-
Type:
Bug
-
Resolution: Fixed
-
Priority:
Major - P3
-
Affects Version/s: None
-
Component/s: None
-
None
-
Storage Execution
-
Fully Compatible
-
ALL
-
Storage Execution 2026-06-08
-
None
-
None
-
None
-
None
-
None
-
None
-
None
Overview
On a primary-driven index build (PDIB), when the primary steps down the in-memory build on that node is torn down so the node can finish the index as a secondary (the new primary resumes/commits the build). This teardown currently increments the index_builds.failed OTEL counter, even though the build did not fail – it was handed off and will be resumed.
Background
The build is unregistered via ActiveIndexBuilds::unregisterIndexBuild(..., IndexBuildOutcome::kFailure) in the PDIB stepdown cleanup paths. The new primary separately records index_builds.resume.succeeded when it resumes the build, so the old primary recording a failure double-counts and makes normal failover look like an error.
Scope of Work
- src/mongo/db/index_builds/active_index_builds.h – add a neutral IndexBuildOutcome::kToBeResumed outcome.
- src/mongo/db/index_builds/active_index_builds.cpp – recordIndexBuildOutcome treats kToBeResumed as a no-op (neither succeeded nor failed; the active gauge is still decremented).
- src/mongo/db/index_builds/index_builds_coordinator.cpp – route the three PDIB stepdown teardown sites (LOGV2 12741700 / 12741701 / 12741702) through kToBeResumed.
Acceptance Criteria
- A PDIB interrupted by stepdown does not increment index_builds.failed on the stepped-down node.
- Genuine aborts, setup failures, and shutdown still record index_builds.failed.

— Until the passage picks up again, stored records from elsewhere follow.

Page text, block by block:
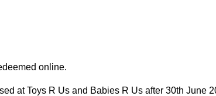
online.
at Toys R Us and Babies R Us after 30th June
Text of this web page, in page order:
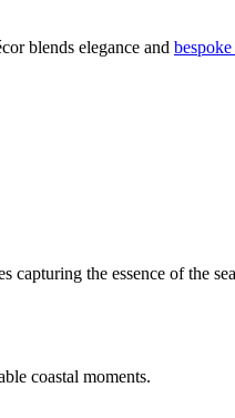
blends elegance and
capturing the essence of the
coastal moments.
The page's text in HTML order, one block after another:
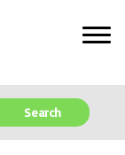
Search
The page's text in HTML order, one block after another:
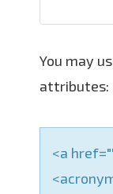
n
You may
attributes:
<a
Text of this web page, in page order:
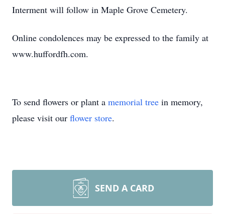
Interment will follow in Maple Grove Cemetery.
Online condolences may be expressed to the family at
www.huffordfh.com.
To send flowers or plant a memorial tree in memory,
please visit our flower store.
SEND A CARD
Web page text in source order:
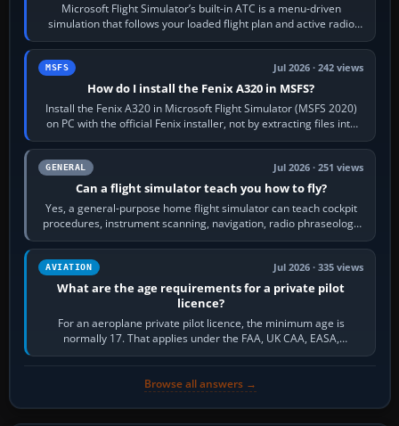
Microsoft Flight Simulator’s built-in ATC is a menu-driven
simulation that follows your loaded flight plan and active radio
frequency. Open the ATC…
MSFS Jul 2026 · 242 views
How do I install the Fenix A320 in MSFS?
Install the Fenix A320 in Microsoft Flight Simulator (MSFS 2020)
on PC with the official Fenix installer, not by extracting files into
Community.…
GENERAL Jul 2026 · 251 views
Can a flight simulator teach you how to fly?
Yes, a general-purpose home flight simulator can teach cockpit
procedures, instrument scanning, navigation, radio phraseology
and the sequence of…
AVIATION Jul 2026 · 335 views
What are the age requirements for a private pilot
licence?
For an aeroplane private pilot licence, the minimum age is
normally 17. That applies under the FAA, UK CAA, EASA,
Transport Canada, CASA in Australia…
Browse all answers →
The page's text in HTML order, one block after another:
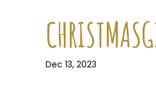
Dec 13, 2023
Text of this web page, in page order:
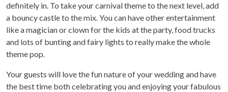
definitely in. To take your carnival theme to the next level, add
a bouncy castle to the mix. You can have other entertainment
like a magician or clown for the kids at the party, food trucks
and lots of bunting and fairy lights to really make the whole
theme pop.
Your guests will love the fun nature of your wedding and have
the best time both celebrating you and enjoying your fabulous
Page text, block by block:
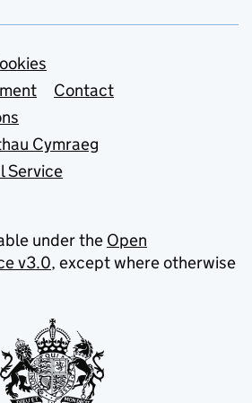
Contact
Cymraeg
Service
under the Open
v3.0, except where otherwise
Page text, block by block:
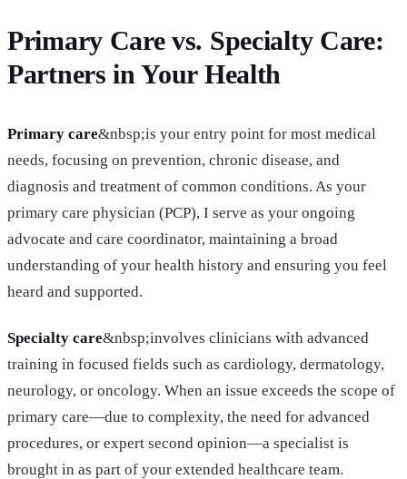
Primary Care vs. Specialty Care:
Partners in Your Health
Primary care&nbsp;is your entry point for most medical
needs, focusing on prevention, chronic disease, and
diagnosis and treatment of common conditions. As your
primary care physician (PCP), I serve as your ongoing
advocate and care coordinator, maintaining a broad
understanding of your health history and ensuring you feel
heard and supported.
Specialty care&nbsp;involves clinicians with advanced
training in focused fields such as cardiology, dermatology,
neurology, or oncology. When an issue exceeds the scope of
primary care—due to complexity, the need for advanced
procedures, or expert second opinion—a specialist is
brought in as part of your extended healthcare team.

- jstests/noPassthrough/index_builds/index_stepdown_failover.js under PDIB expects the stepped-down primary to record the build as neither succeeded nor failed.
Technical Notes
- The pre-init stepdown path (index_stepdown_before_init.js) fails during _setUpIndexBuild before completeSetup() and still records a failure – out of scope and unchanged.